### ACTION ITEM:
Would you please repeat exactly the entries below, starting at the line with "- icon : envelope [50, 335]" and ending at the line with "null), [127, 111]", and nothing outside that range? Leave out the pictures.

### DATA FOR REVIEW:
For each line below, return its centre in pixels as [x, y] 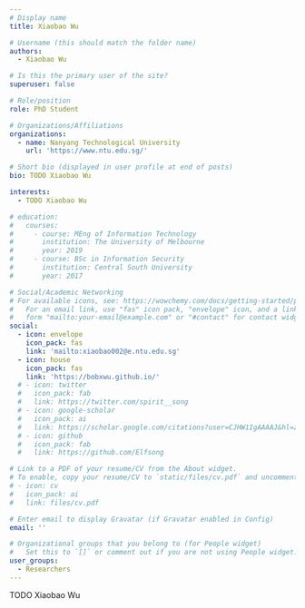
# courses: [34, 225]
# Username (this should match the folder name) [103, 43]
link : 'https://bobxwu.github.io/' [93, 377]
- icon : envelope [50, 335]
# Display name [38, 18]
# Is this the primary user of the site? [89, 76]
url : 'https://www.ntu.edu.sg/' [87, 151]
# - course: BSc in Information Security [97, 260]
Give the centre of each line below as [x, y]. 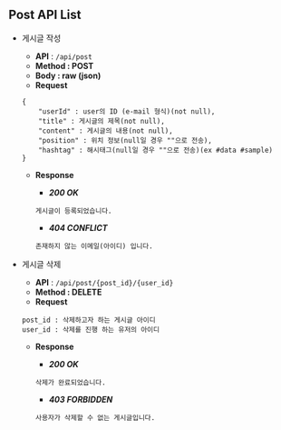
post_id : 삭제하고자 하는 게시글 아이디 [88, 320]
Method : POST [64, 65]
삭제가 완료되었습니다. [70, 382]
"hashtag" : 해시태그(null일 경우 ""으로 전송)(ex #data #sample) [156, 150]
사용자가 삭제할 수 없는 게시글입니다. [95, 417]
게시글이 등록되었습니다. [73, 211]
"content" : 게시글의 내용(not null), [106, 131]
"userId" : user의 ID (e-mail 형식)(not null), [127, 111]
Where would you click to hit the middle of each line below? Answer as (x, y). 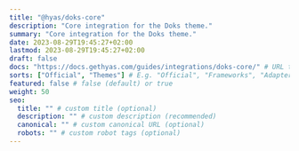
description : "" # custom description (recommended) (117, 116)
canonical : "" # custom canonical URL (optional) (111, 125)
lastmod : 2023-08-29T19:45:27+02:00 (77, 51)
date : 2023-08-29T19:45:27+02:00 (71, 42)
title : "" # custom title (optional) (87, 108)
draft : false (33, 59)
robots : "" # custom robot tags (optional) (99, 133)
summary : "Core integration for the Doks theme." (103, 34)

### TASK SOLUTION:
- icon : envelope [50, 335]
# Display name [38, 18]
# Is this the primary user of the site? [89, 76]
url : 'https://www.ntu.edu.sg/' [87, 151]
# - course: BSc in Information Security [97, 260]
Give the centre of each line below as [x, y]. 
post_id : 삭제하고자 하는 게시글 아이디 [88, 320]
Method : POST [64, 65]
삭제가 완료되었습니다. [70, 382]
"hashtag" : 해시태그(null일 경우 ""으로 전송)(ex #data #sample) [156, 150]
사용자가 삭제할 수 없는 게시글입니다. [95, 417]
게시글이 등록되었습니다. [73, 211]
"content" : 게시글의 내용(not null), [106, 131]
"userId" : user의 ID (e-mail 형식)(not null), [127, 111]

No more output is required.